Collected data

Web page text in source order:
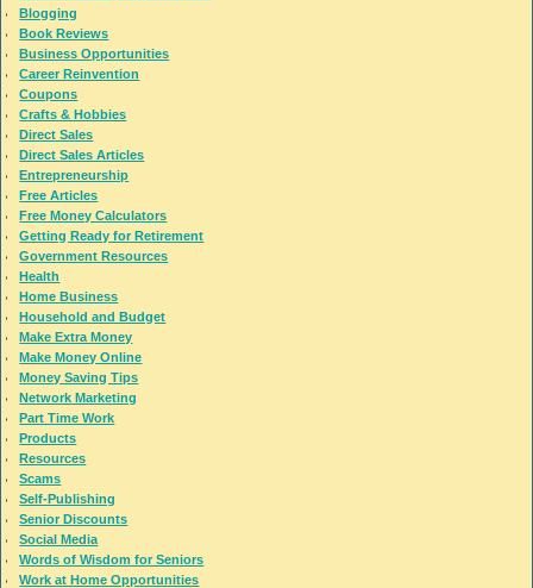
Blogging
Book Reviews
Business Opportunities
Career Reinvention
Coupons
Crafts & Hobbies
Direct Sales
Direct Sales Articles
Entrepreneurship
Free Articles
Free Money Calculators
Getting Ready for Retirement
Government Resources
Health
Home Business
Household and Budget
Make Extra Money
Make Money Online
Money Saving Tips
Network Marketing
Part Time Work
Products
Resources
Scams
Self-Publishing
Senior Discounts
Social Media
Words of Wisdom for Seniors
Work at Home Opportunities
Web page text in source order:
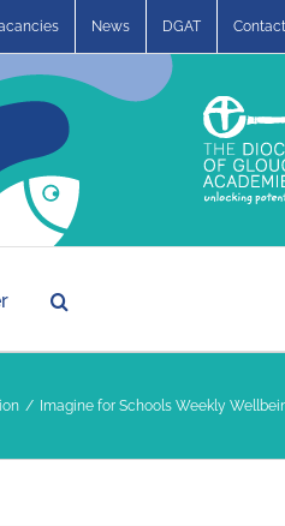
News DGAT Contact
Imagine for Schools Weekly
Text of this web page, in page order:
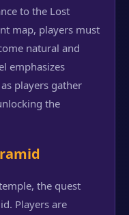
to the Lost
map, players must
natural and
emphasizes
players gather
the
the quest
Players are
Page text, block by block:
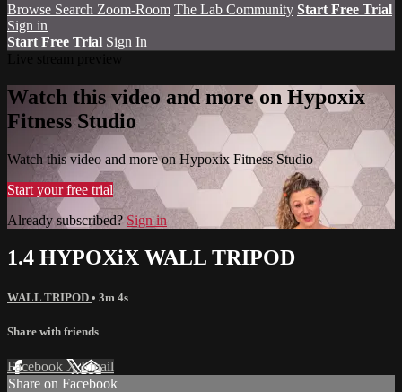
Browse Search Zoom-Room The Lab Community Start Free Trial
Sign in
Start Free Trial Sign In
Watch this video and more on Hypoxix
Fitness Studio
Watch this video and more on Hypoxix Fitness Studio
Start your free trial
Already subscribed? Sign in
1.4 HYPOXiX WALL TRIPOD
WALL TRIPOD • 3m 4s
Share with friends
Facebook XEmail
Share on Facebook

...

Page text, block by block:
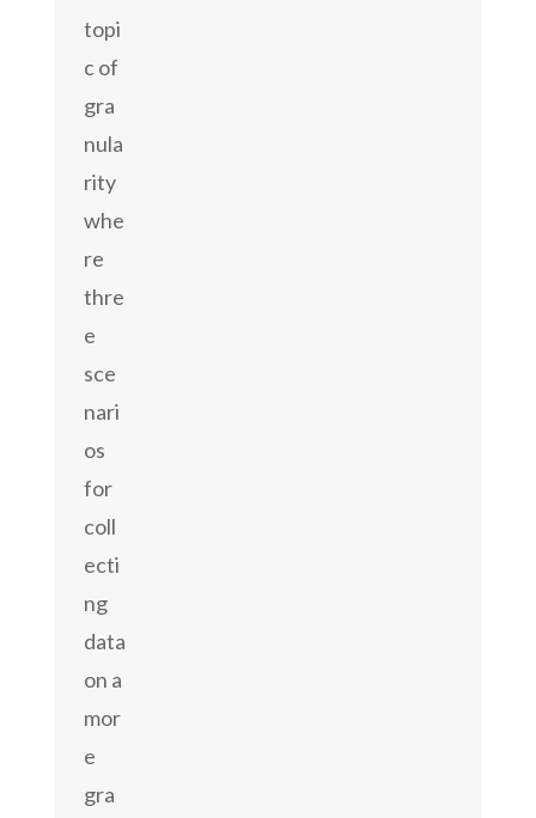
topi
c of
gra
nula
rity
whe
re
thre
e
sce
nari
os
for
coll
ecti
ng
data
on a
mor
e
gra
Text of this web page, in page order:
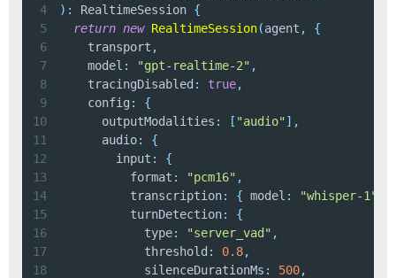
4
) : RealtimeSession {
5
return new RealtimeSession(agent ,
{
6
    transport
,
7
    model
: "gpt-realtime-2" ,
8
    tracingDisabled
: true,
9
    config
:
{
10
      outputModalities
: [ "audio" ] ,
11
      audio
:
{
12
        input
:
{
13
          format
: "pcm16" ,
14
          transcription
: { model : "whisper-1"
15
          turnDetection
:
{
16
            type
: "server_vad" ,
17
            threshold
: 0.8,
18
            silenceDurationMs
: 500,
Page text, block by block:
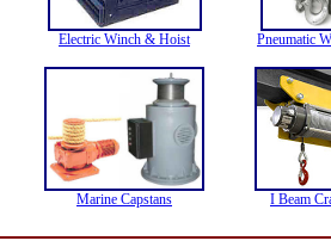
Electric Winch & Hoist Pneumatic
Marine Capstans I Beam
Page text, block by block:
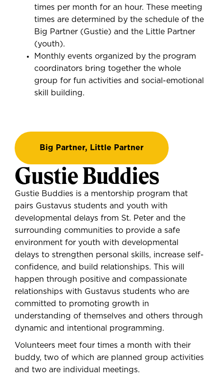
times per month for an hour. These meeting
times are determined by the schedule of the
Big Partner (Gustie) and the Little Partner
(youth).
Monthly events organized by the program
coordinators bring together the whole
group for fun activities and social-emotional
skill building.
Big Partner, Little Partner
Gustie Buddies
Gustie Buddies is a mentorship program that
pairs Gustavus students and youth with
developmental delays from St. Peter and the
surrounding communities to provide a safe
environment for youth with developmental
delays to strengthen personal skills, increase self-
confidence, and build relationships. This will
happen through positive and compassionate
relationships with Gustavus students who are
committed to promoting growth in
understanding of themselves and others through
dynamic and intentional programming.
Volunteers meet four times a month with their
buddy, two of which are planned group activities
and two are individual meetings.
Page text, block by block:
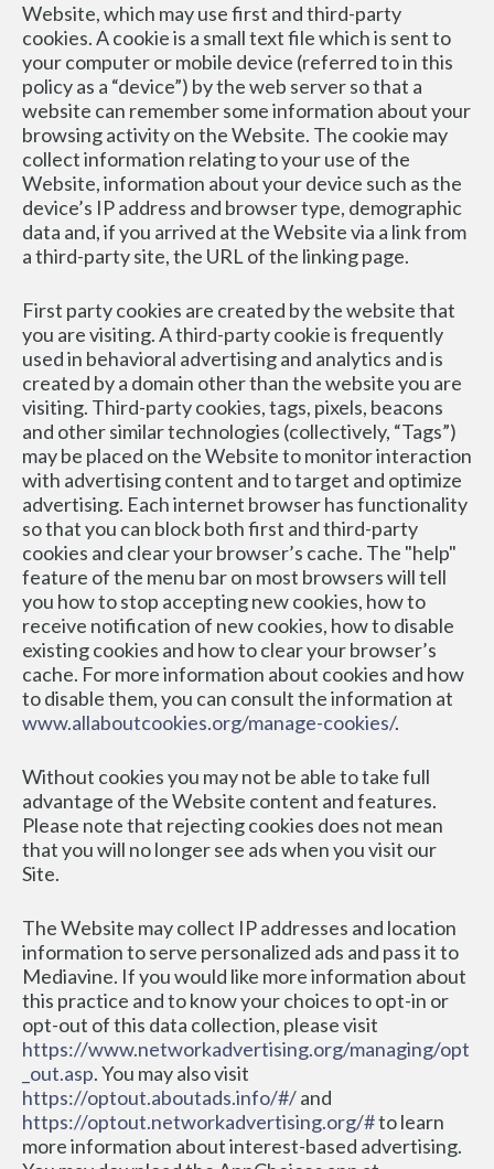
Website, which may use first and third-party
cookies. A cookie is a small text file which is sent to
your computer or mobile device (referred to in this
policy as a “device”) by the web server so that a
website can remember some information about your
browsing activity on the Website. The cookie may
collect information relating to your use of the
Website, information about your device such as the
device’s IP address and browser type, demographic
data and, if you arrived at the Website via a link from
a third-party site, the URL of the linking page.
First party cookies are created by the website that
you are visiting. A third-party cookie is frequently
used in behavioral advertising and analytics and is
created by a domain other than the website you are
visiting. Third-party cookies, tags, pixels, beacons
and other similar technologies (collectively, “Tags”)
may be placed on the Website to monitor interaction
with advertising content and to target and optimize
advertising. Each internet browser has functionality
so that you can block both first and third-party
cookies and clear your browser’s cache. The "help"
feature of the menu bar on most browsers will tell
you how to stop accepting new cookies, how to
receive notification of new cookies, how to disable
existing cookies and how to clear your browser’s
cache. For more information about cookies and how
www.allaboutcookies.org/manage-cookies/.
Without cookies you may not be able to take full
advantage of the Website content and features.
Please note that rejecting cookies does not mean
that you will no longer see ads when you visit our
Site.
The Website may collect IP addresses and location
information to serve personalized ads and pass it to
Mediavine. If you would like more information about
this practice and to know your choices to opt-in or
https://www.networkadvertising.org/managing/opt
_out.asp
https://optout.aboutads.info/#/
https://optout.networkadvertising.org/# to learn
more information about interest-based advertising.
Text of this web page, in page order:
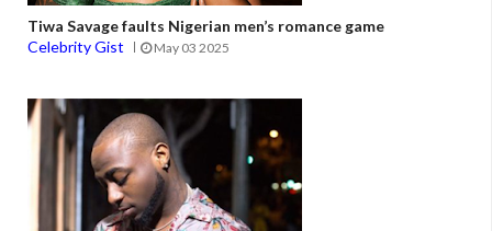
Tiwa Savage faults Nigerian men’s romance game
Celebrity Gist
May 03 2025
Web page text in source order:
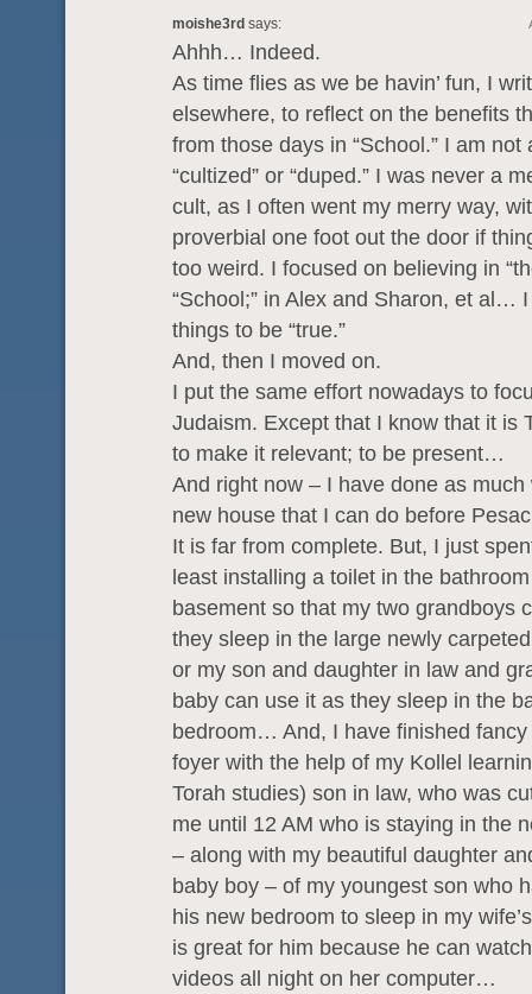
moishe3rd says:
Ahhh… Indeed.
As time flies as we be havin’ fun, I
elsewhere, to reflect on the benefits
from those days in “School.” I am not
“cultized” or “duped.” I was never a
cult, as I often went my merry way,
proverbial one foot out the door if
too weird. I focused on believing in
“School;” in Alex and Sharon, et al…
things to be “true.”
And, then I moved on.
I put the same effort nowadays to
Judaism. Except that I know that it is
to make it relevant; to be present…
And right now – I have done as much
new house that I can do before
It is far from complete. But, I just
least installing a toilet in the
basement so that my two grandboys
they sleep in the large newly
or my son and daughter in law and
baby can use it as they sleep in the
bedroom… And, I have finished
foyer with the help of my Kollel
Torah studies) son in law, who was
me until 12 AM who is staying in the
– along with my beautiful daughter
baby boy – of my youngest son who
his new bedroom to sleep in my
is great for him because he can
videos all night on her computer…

▸ **WHAT YOU HAVE TO DO**
All lines in the records with the string "that" should be copied out.

▸ **RESULT**
Gustie Buddies is a mentorship program that
policy as a “device”) by the web server so that a
First party cookies are created by the website that
so that you can block both first and third-party
Please note that rejecting cookies does not mean
that you will no longer see ads when you visit our
Judaism. Except that I know that it is
new house that I can do before
basement so that my two grandboys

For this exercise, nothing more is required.